MLOps Step 2: Data Preparation
Raw data almost never goes directly into a model. It's dirty, inconsistently formatted, and missing the derived features that would actually help the model learn. Data preparation is the process of transforming raw data into clean, model-ready features — and doing it in a way that's reproducible, automated, and consistent between training and serving.
Data Cleaning
Data cleaning is about removing or fixing records that would mislead the model. The specific steps depend on your data, but these are the most common issues:
Missing Values
You have three options when a value is missing: drop the row (if missing is rare and not systematic), impute with a statistic (median for numeric, mode for categorical), or add a missingness indicator feature (when "missing" itself is a signal). The worst option is to do nothing and let the model see NaN values — most models will fail or produce garbage.
fit_transform on train only, then transform on val and test.
Feature Engineering
Feature engineering is creating new input variables from existing ones that better capture the patterns you want the model to learn. A domain expert can often double model performance through good features.

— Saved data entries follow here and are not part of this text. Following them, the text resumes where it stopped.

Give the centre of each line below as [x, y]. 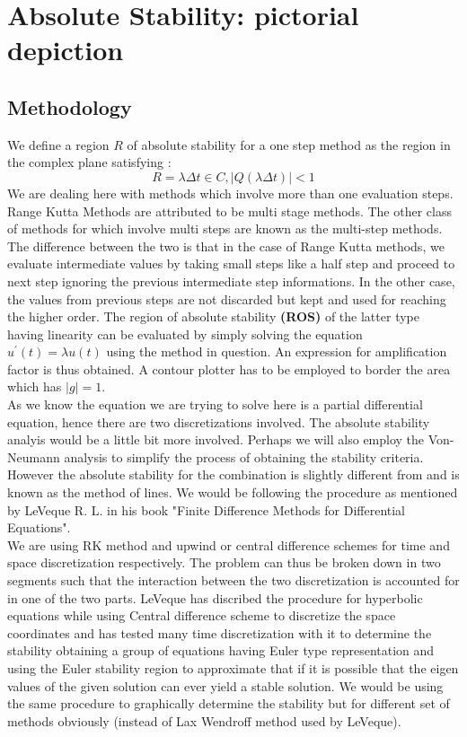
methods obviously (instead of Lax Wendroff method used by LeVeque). [204, 720]
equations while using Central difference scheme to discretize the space [202, 615]
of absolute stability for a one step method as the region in [289, 144]
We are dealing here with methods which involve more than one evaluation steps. [230, 193]
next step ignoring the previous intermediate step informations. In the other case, [231, 281]
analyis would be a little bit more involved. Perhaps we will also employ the [216, 439]
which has [35, 386]
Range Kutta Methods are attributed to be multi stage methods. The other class [229, 211]

Common Feature Engineering Techniques
- Aggregations: Count of events per user in last 7 days, average order value per category
- Time-based features: Day of week, hour of day, days since last event, recency-frequency-monetary (RFM)
- Ratios: Conversion rate (purchases / sessions), click-through rate, churn risk score
- Text features: TF-IDF, word count, sentiment score, topic models
- Interaction features: Product of two features when their combination has meaning
Train/Val/Test Splits
How you split data matters enormously. Random splitting is the default but is wrong for time-series data.
Random Split (for non-temporal data)
Use sklearn.model_selection.train_test_split with stratify=y to maintain class balance across splits. Typical ratios: 70/15/15 or 80/10/10.
Temporal Split (for time-series data)
For behavioral data where you're predicting future behavior, you must split by time — never randomly. Random splitting causes data leakage because you'd be "predicting" the past with future data.
Handling Class Imbalance
Many real-world classification problems are imbalanced: 99% of users don't churn, 0.1% of transactions are fraud. A model that always predicts the majority class gets 99% accuracy but is useless.
Common strategies:
- class_weight="balanced" — Tell scikit-learn to weight the minority class more heavily. Easy win, try this first.
- SMOTE — Synthetic Minority Over-sampling Technique. Generates synthetic minority class examples.
- Threshold tuning — Instead of defaulting to 0.5, adjust the decision threshold to balance precision/recall for your use case.
- Use better metrics — Don't use accuracy for imbalanced data. Use F1, precision-recall AUC, or ROC AUC.
Feature Stores in Production
A feature store solves a nasty production problem: the features you compute in your offline training pipeline are often computed differently in your online serving code, causing subtle bugs (the "training-serving skew" problem).
Feast is the most widely used open-source feature store. It maintains a registry of feature definitions and provides both an offline store (for training) and an online store (for low-latency serving).